Forgot to mention that if you think your tonearm wire is thinner than 33G, based on direct inspection, I stand corrected.  Must have been a bear to solder that stuff.

@jc4659 I have experienced works undertaken on the Mechanical Interfaces and as time went on diverted the focus onto the electrical side of the same TA.

After a selection of designs and wire types tried. 

A certain wire used continuous really shone through for the attraction brought with it. 

It also left the impression the work undertaken on the mechanical interfaces were now really able to show off the quality they had created. 

I fully understand your reaction to your own experience. 

Femo's of such designs wins advocates fast. 

@lewm Actually, the 0.080 Ohms is not my criterion, it was posted earlier in this thread by westcoastaudiophile.  I don't know how s/he came up with that or if it was published somewhere.  Either way, if a tonearm wire resistance is that low, it would be hard to beat for a MC setup.  Given there are multiple contacts in the chain and round trip to the preamp and back, I suspect it is more than 80 milliohms.  When I get the tonearm back from service, I will try to measure the resistance of that tiny wire.

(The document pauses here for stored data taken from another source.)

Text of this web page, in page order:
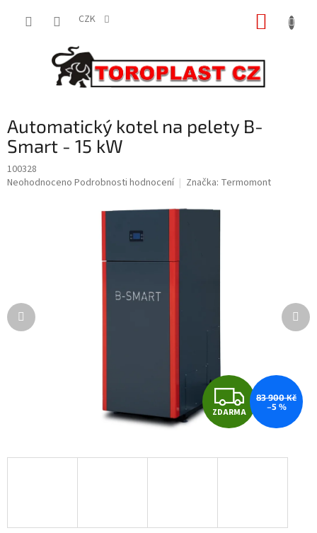
CZK
Automatický kotel na pelety B-
Smart - 15 kW
100328
Průměrné
Neohodnoceno Podrobnosti hodnocení Značka: Termomont
Z
D
A
ZDARMA
83 900 Kč
–5 %
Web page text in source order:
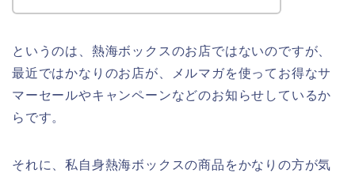
というのは、熱海ボックスのお店ではないのですが、
最近ではかなりのお店が、メルマガを使ってお得なサ
マーセールやキャンペーンなどのお知らせしているか
らです。
それに、私自身熱海ボックスの商品をかなりの方が気
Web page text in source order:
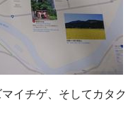
イチゲ、そしてカタク
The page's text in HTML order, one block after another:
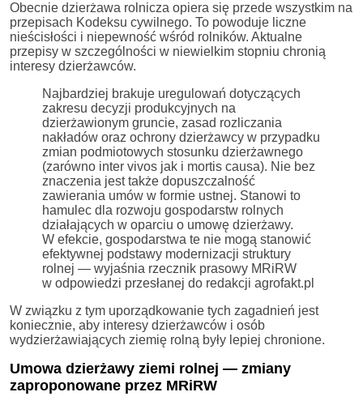
Obecnie dzierżawa rolnicza opiera się przede wszystkim na
przepisach Kodeksu cywilnego. To powoduje liczne
nieścisłości i niepewność wśród rolników. Aktualne
przepisy w szczególności w niewielkim stopniu chronią
interesy dzierżawców.
Najbardziej brakuje uregulowań dotyczących
zakresu decyzji produkcyjnych na
dzierżawionym gruncie, zasad rozliczania
nakładów oraz ochrony dzierżawcy w przypadku
zmian podmiotowych stosunku dzierżawnego
(zarówno inter vivos jak i mortis causa). Nie bez
znaczenia jest także dopuszczalność
zawierania umów w formie ustnej. Stanowi to
hamulec dla rozwoju gospodarstw rolnych
działających w oparciu o umowę dzierżawy.
W efekcie, gospodarstwa te nie mogą stanowić
efektywnej podstawy modernizacji struktury
rolnej — wyjaśnia rzecznik prasowy MRiRW
w odpowiedzi przesłanej do redakcji agrofakt.pl
W związku z tym uporządkowanie tych zagadnień jest
koniecznie, aby interesy dzierżawców i osób
wydzierżawiających ziemię rolną były lepiej chronione.
Umowa dzierżawy ziemi rolnej — zmiany
zaproponowane przez MRiRW
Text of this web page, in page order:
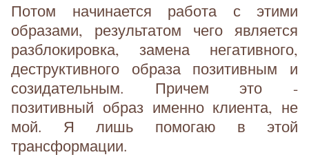
Потом начинается работа с этими
образами, результатом чего является
разблокировка, замена негативного,
деструктивного образа позитивным и
созидательным. Причем это -
позитивный образ именно клиента, не
мой. Я лишь помогаю в этой
трансформации.
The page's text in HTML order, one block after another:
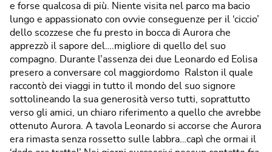
e forse qualcosa di più. Niente visita nel parco ma bacio
lungo e appassionato con ovvie conseguenze per il ‘ciccio’
dello scozzese che fu presto in bocca di Aurora che
apprezzò il sapore del….migliore di quello del suo
compagno. Durante l’assenza dei due Leonardo ed Eolisa
presero a conversare col maggiordomo Ralston il quale
raccontò dei viaggi in tutto il mondo del suo signore
sottolineando la sua generosità verso tutti, soprattutto
verso gli amici, un chiaro riferimento a quello che avrebbe
ottenuto Aurora. A tavola Leonardo si accorse che Aurora
era rimasta senza rossetto sulle labbra…capì che ormai il
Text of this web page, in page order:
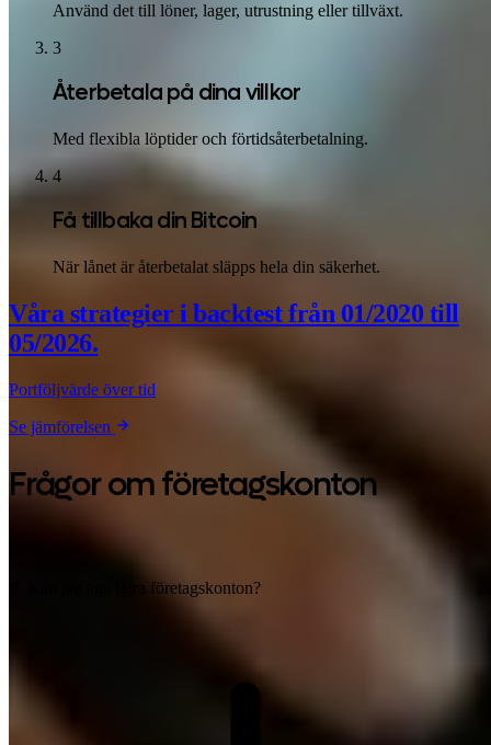
Använd det till löner, lager, utrustning eller tillväxt.
3
Återbetala på dina villkor
Med flexibla löptider och förtidsåterbetalning.
4
Få tillbaka din Bitcoin
När lånet är återbetalat släpps hela din säkerhet.
Våra strategier i backtestfrån 01/2020 till
05/2026.
Portföljvärde över tid
Se jämförelsen
Frågor om företagskonton
Kan jag äga flera företagskonton?

I suspect, but have no way to prove it, that one continuous length of wire with no contacts, just soldered connections from cartridge pins to preamp input, the sound quality will be dominated by this rather than the type of wire in the conductor.  

"Twisting increases C, and running them side by side might increase L"  Actually, twisting decreases L, not increases it.  The reason is the same for side by side wiring, current in one direction induces a current in the adjacent conductor in the opposite direction.  But since this is the direction the current is flowing in the adjacent conductor, inductance decreases.  As the wires move apart, inductance then increases while capacitance decreases.  In this case, resistance remains constant.  Increasing the gauge of the wire changes everything, but the basic rules remain the same.  

Spatial, please reread your own 3rd paragraph. You accurately quoted me then completely reversed the sense of what I wrote. We don’t disagree. As to discrediting you with the bit about 80 milliohms, sorry for that. I wonder how west coast came up with such a precise cutoff.  And how he measures it.
My own experience with running phono wires from cartridge to phono with no intervening connectors suggests it makes a big difference with LOMC cartridges, for the better.

"And how he measures it.” easy, using four point probing and nice Keithley 2016-P tester, here is description of principles: https://en.wikipedia.org/wiki/Four-terminal_sensing 

0.08 Ohm is critical for MC carts, in my case for using 4 Ohm and below output impedance carts. yes, there is a round trip for signal in each channel, which increases total tonearm only portion of resistance to 0.16 Ohm. combined with arm-to-SUT/pre-cable, that resistance increases easily to 0.2..0.3 Ohms level, which is significant relatively to MC output Z, thus such “small value" does affect SQ. typically tonearm wires resistance is lesser issue than contacts, if wires are not oxidized etc. silver/gold plated contacts can be damaged, and need to be inspected under microscope for plating surface integrity.